Justiça por Orelha 

OPINIÃO - Paula Carneiro

Data 03/02/2026
Horário 05:00

Caro leitor, na última publicação, falei sobre o aumento de maus-tratos e abandono de animais, principalmente no período de férias. Infelizmente volto com o assunto para falar da morte do Orelha , que gerou revolta nacional e repercussão na opinião pública.
Embora não tivesse um tutor único ou definido, Orelha era um cão comunitário, que estabelecia laços de afeto e manutenção com moradores e comerciantes locais. Foi brutalmente assassinado e infelizmente devido à gravidade dos ferimentos, foi necessária a sua eutanásia. Casos como esses são recorrentes no Brasil, podemos nos lembrar do Manchinha, Sansão, Fox, o cavalo de Bananal e ainda essa semana o Abacate, cão comunitário de Toledo no Paraná, morto a tiros, e as investigações apontam que houve intenção de matar, porém ainda não têm pistas do autor do crime.

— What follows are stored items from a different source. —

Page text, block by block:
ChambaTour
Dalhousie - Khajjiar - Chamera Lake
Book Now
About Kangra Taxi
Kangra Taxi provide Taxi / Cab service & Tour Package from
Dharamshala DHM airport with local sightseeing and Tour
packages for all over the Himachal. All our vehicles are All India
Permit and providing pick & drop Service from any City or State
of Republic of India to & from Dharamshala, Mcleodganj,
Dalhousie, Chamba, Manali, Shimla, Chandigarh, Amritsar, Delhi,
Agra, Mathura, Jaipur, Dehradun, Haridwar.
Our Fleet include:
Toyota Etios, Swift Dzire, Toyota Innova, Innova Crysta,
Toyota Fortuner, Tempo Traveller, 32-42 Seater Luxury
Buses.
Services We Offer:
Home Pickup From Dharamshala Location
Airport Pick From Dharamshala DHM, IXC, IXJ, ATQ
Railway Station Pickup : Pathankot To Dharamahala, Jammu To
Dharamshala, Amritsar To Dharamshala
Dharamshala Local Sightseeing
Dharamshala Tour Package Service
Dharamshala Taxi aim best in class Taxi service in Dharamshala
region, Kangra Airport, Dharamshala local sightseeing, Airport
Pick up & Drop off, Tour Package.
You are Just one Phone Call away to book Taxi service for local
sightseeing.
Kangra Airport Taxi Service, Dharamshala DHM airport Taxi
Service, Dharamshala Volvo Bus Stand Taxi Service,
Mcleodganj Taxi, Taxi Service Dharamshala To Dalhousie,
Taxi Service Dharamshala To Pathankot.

Agora pergunto: o que precisamos fazer para frear essas ações que acontecem todos os dias na calada da noite e à luz da impunidade? Precisamos urgente de uma atualização na lei da maioridade penal, pois a mesma foi instituída há 40 anos atrás. Sendo necessário também uma revisão e atualização do ECA (Estatuto da Criança e do Adolescente), que é de 1990 e de lá pra cá a sociedade mudou, assim como os jovens mudaram seus comportamentos.

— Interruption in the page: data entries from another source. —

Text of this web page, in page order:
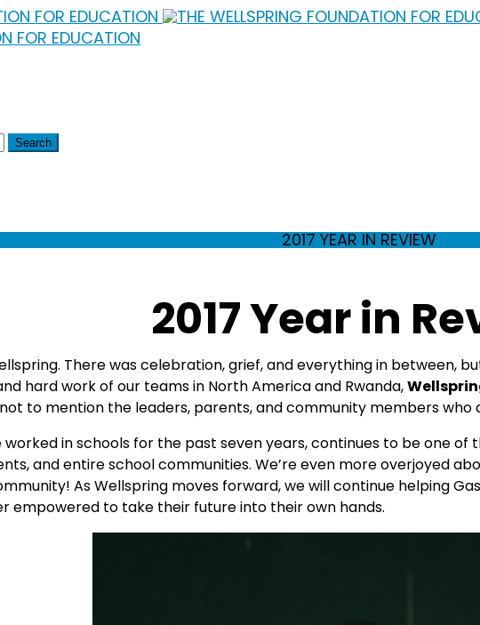
2017 YEAR IN REVIEW
2017 Year in
There was celebration, grief, and everything in between,
hard work of our teams in North America and Rwanda,
to mention the leaders, parents, and community members who
worked in schools for the past seven years, continues to be one
and entire school communities. We’re even more overjoyed
As Wellspring moves forward, we will continue helping
empowered to take their future into their own hands.
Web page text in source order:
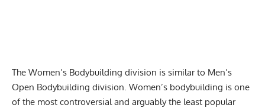
The Women’s Bodybuilding division is similar to Men’s
Open Bodybuilding division. Women’s bodybuilding is one
of the most controversial and arguably the least popular
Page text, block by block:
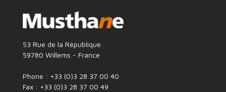
53 Rue de la République
59780 Willems - France
Phone : +33 (0)3 28 37 00 40
Fax : +33 (0)3 28 37 00 49
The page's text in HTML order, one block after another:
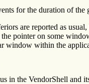
for the duration of the
are reported as
pointer on some
window within the
the VendorShell and
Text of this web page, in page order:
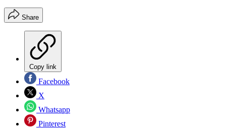
Share
Copy link
Facebook
X
Whatsapp
Pinterest

Diante disso tudo, em resposta à comoção social, o deputado estadual de Santa Catarina, Napoleão Bernardes (PSD), protocolou um projeto de lei na Assembleia Legislativa, que amplia as sanções administrativas aplicadas a condenados por violência contra animais. A proposta estabelece que pessoas condenadas por maus-tratos fiquem impedidas de participar de ações, programas e políticas públicas estaduais relacionadas à adoção, acolhimento ou comércio de animais. 

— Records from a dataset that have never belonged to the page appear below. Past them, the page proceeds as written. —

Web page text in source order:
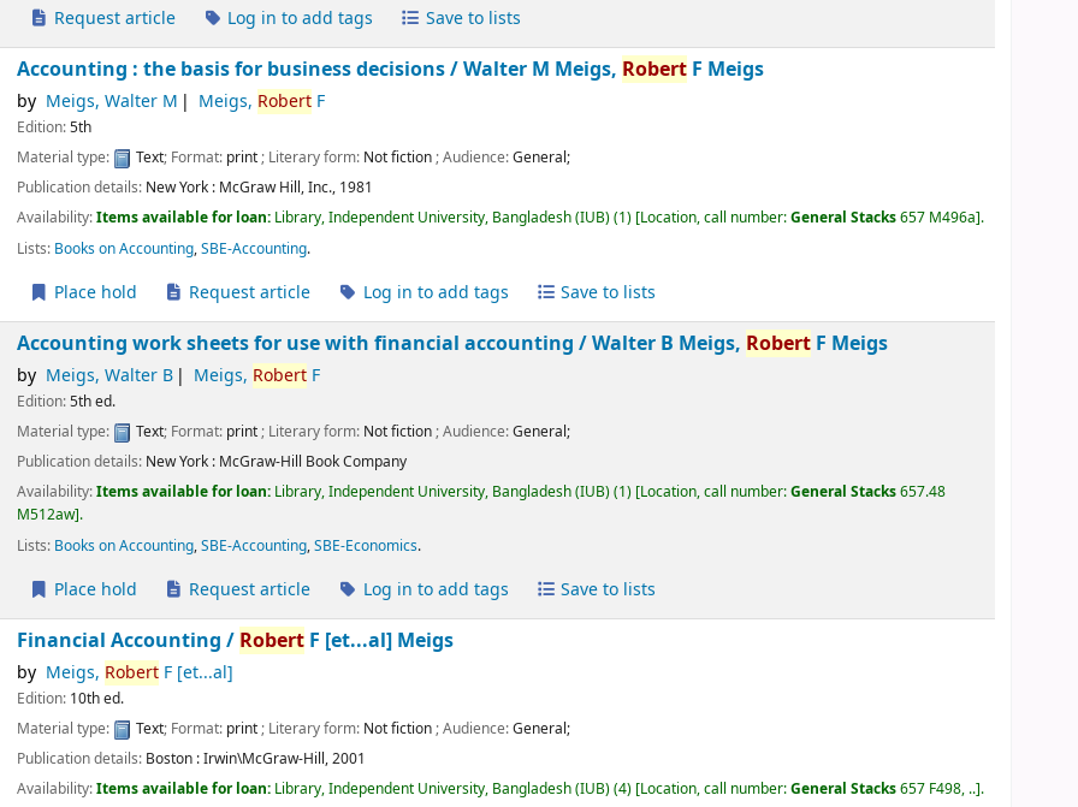
Request article Log in to add tags Save to lists
Accounting : the basis for business decisions /Walter M Meigs, Robert F Meigs
by Meigs, Walter M Meigs, Robert F
Edition:5th
Material type:
Text; Format: print; Literary form: Not fiction; Audience:General;
Publication details: New York : McGraw Hill, Inc., 1981
Availability:Items available for loan: Library, Independent University, Bangladesh (IUB)(1) Location, call number:General Stacks657 M496a .
Lists: Books on Accounting,SBE-Accounting.
Place hold Request article Log in to add tags Save to lists
Accounting work sheets for use with financial accounting /Walter B Meigs, Robert F Meigs
by Meigs, Walter B Meigs, Robert F
Edition:5th ed.
Material type:
Text; Format: print; Literary form: Not fiction; Audience:General;
Publication details: New York : McGraw-Hill Book Company
Availability:Items available for loan: Library, Independent University, Bangladesh (IUB)(1) Location, call number:General Stacks657.48
M512aw .
Lists: Books on Accounting,SBE-Accounting,SBE-Economics.
Place hold Request article Log in to add tags Save to lists
Financial Accounting / Robert F [et...al] Meigs
by Meigs, RobertF [et...al]
Edition: 10th ed.
Material type:
Text; Format: print; Literary form: Not fiction; Audience:General;
Publication details: Boston :Irwin\McGraw-Hill,2001
Availability:Items available for loan: Library, Independent University, Bangladesh (IUB)(4) Location, call number:General Stacks657 F498, .. .

O texto também cria o CEAA (Cadastro Estadual de Agressores dos Animais) que, além das restrições envolvendo programas de proteção animal, os inscritos no cadastro ficam proibidos de acessar concursos públicos estaduais, programas sociais e educacionais, bem como benefícios, incentivos e descontos tributários concedidos pelo Estado. 
Embora os maus-tratos a animais já sejam tipificados como crime pela legislação federal (art. 32, §1º-A, da Lei nº 9.605/1998), o parlamentar, que é doutor em Direito, defende que o enfrentamento à violência precisa ir além da punição penal. “O projeto também reforça a responsabilização do responsável legal nos casos em que o autor direto do crime não possa responder administrativamente por seus atos, fechando brechas e ampliando o alcance da responsabilização”.
A certeza disso tudo é que não podemos nos eximir, pois do contrário teremos falhado como sociedade, não só na proteção dos animais, mas também na educação dos nossos jovens.
Perdão Orelha, Manchinha, Sansão, Fox, Abacate, Cavalo de Bananal vítimas indefesas que confiavam nos humanos. Prometo que não vamos nos calar. Digite nas redes sociais #justiçapororelha/justiçaporabacate.